In the spectrum of financial intermediation (compared to debt, personal financing, and public equity), PE firms provide equity and represent high-net-worth individuals (and increasingly institutions). By its very nature, it’s capital with high risk appetite and searching for high returns. Further, the high fees demanded by its managers, add to the returns expectations. Can the kinds of essential services like those mentioned above command the sort of margins to justify these return expectations?
If not, then the only way the returns will be generated would be by asset stripping and squeezing the firm’s cash inflows and passing the parcel till it becomes insolvent. The incentives of the PE fund managers and investors are aligned towards pursuing such practices. This blog itself has documented several examples from recent times of such practices.
Most of the services of the kind mentioned above demand some form of personal connect. The family-owned provisioning of these services provided some neighbourly personalised touch that disappears with the distant ownership by PE investors and their fund managers. The PE fund managers invariably rely on the standard approach of giving targets for the number of customers served and their unit efficiency of service, and minimising the cost of this service delivery while maximising the prices. It’s impossible to do all this and also maintain quality and the personalised care.
Finally, the nature of the PE ownership almost eliminates any fiduciary relationship between the company owners and its customers, employees, and communities. The single-minded pursuit of cost minimisation and profit maximisation leaves both customers and employees worse off. The diffused ownership, portfolio approach of PE funds, and their outsourced management also mean that the PE firm can cut losses and exit a company with fewer restraints and costs.
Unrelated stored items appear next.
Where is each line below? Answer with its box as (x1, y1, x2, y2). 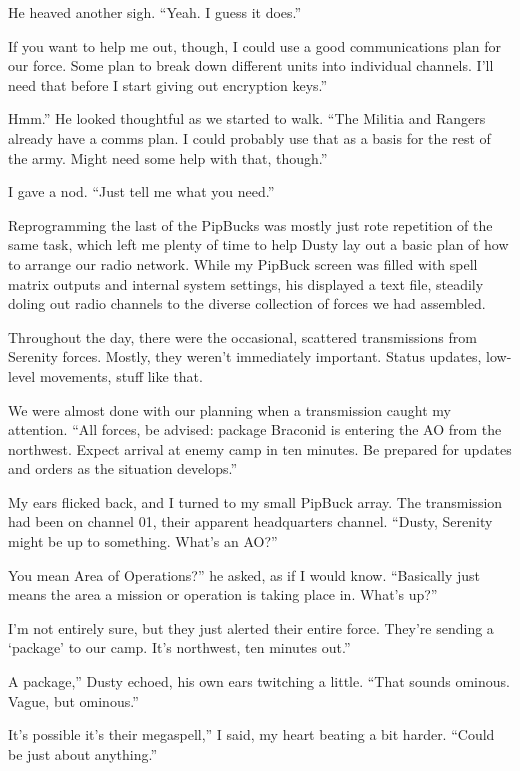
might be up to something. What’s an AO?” (8, 531, 278, 552)
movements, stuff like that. (39, 365, 203, 386)
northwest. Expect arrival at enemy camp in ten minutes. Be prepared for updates (8, 438, 512, 459)
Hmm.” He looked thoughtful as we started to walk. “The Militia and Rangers (8, 108, 486, 129)
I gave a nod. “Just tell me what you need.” (8, 181, 275, 202)
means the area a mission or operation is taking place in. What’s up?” (8, 584, 438, 605)
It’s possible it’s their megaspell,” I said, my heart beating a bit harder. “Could (8, 724, 495, 745)
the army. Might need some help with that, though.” (8, 147, 328, 168)
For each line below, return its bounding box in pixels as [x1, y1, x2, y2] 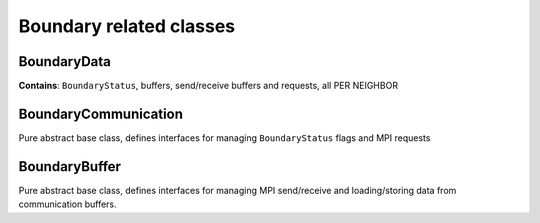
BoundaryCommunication [18, 105, 184, 122]
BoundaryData [18, 53, 112, 70]
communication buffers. [18, 198, 117, 210]
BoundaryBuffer [18, 158, 122, 175]
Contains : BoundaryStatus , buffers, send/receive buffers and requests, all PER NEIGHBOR [18, 80, 399, 92]
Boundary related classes [18, 15, 236, 37]
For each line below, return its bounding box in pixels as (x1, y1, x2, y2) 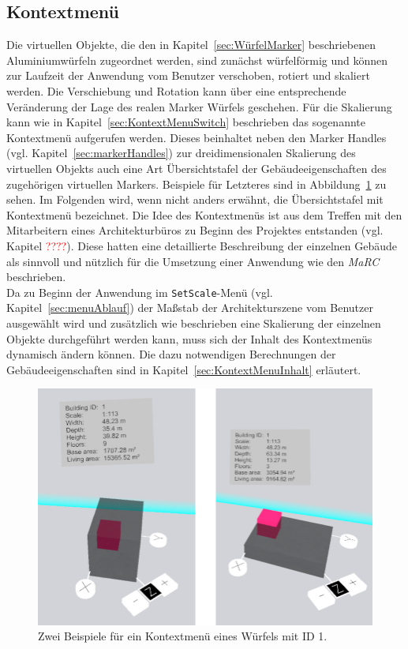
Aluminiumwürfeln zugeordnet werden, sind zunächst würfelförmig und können (6, 51, 388, 68)
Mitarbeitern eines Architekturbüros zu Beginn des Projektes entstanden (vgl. (6, 222, 384, 238)
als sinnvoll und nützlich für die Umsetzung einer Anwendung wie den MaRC (6, 253, 380, 269)
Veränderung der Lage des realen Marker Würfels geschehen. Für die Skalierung (6, 98, 392, 114)
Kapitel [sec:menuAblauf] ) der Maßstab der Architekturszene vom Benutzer (6, 299, 373, 316)
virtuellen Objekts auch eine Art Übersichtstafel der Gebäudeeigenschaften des (6, 159, 387, 176)
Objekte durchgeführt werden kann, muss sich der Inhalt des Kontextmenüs (6, 330, 372, 347)
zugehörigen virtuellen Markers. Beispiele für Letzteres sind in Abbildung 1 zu (6, 175, 387, 192)
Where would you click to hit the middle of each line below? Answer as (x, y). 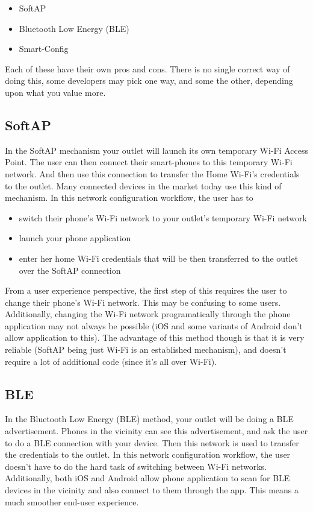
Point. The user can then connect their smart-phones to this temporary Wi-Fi (149, 162)
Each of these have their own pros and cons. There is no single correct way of (147, 68)
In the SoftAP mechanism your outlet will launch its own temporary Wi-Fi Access (157, 150)
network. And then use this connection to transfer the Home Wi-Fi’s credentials (152, 173)
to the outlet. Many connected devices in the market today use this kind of (143, 185)
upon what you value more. (55, 92)
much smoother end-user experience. (72, 501)
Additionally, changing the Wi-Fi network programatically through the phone (148, 314)
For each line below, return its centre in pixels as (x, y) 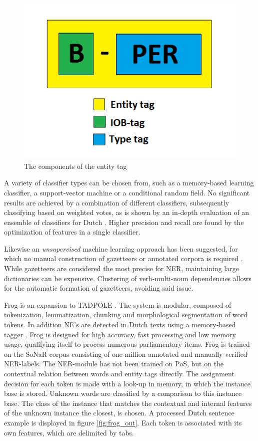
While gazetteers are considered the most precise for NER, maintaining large (121, 268)
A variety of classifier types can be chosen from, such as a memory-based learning (129, 183)
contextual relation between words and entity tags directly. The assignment (119, 373)
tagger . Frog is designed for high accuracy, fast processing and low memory (120, 334)
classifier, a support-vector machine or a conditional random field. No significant (127, 192)
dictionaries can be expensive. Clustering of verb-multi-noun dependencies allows (128, 278)
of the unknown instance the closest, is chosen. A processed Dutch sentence (119, 413)
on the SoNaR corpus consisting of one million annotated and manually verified (126, 354)
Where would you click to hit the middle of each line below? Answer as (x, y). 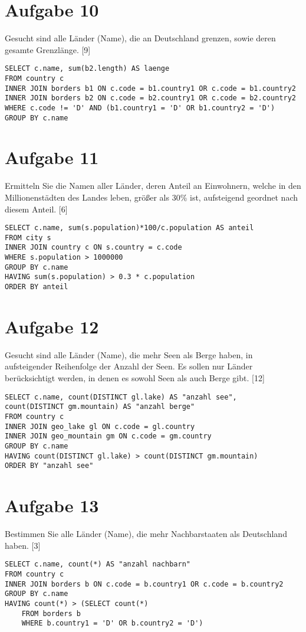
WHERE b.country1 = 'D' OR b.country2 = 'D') (112, 623)
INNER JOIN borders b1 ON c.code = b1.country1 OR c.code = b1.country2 (150, 88)
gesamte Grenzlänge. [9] (48, 49)
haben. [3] (23, 545)
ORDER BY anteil (37, 287)
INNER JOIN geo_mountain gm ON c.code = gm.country (108, 436)
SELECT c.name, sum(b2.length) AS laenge (87, 69)
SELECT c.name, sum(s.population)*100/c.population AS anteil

As to what’s driving this kind of capital, I can think of two important contributors - ultra-cheap capital and regulatory arbitrage. Since the Global Financial Crisis (or perhaps since the turn of the millennium), barring limited periods, the advanced economies led by the US have experienced extraordinary monetary accommodation by central banks.
The low interest rates were a big boost to the PE business model that relies on extensive use of leverage to juice up returns. It also allowed PE firms to attract massive volumes of capital from both wealthy individuals and institutional investors (searching for yield in times of low fixed-income returns), which in turn found its way into these newer and stable return market segments.
Spurred by imperatives like financial market regulation, trade standards, and addressing climate change, governments have become more invasive over the last two decades in terms of regulations and compliances. Accordingly, the costs of being a small business (and a public limited company) have steeply risen whereas the advantages of being a privately held company have increased just as sharply. This attractive regulatory arbitrage opportunity even incentivizes firms to remain private and exit the public markets.
As long as PE was confined to a few sectors and its investors were just ultra-high-net-worth individuals, it might have been all right to allow light-touch regulations. But with PE ownership expanding its roots across the economy and with institutional investors like pension funds and insurers contributing an increasing share of PE investments, there’s a greater case for regulation of PE firms on similar lines as public capital. In fact, with an increasing share of capital from tightly regulated institutions, it may no longer be appropriate to even describe PE as private capital.